_WORK INSTRUCTION_: Answer with only the number of lines below where "Sobreesfuerzos" appears.

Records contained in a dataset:
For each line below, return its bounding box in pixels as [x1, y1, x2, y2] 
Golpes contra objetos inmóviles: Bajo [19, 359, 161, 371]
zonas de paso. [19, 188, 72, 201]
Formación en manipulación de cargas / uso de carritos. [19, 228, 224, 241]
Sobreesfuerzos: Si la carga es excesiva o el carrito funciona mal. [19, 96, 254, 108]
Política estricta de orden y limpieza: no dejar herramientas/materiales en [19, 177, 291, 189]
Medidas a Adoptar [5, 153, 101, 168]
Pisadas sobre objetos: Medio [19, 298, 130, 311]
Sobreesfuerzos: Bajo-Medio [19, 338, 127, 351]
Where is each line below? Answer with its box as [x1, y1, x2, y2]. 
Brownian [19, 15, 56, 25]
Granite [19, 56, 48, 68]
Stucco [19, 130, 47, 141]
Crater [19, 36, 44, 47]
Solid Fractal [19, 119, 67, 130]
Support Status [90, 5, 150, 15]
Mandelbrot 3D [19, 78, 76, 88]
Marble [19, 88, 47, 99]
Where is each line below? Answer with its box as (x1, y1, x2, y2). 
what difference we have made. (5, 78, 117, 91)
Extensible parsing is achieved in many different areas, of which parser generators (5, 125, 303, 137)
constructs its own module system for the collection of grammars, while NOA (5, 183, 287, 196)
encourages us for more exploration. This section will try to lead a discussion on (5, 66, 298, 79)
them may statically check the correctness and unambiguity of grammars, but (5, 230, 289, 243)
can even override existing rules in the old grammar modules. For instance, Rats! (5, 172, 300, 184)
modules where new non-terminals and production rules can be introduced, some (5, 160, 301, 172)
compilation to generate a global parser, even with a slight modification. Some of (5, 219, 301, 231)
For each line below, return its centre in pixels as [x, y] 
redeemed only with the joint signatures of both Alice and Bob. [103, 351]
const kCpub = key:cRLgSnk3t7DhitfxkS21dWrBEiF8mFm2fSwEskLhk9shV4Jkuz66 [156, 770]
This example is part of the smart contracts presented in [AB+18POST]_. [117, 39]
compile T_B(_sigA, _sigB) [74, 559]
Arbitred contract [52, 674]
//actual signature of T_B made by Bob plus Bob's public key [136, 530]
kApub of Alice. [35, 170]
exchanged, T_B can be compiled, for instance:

_ANSWER SECTION_: 2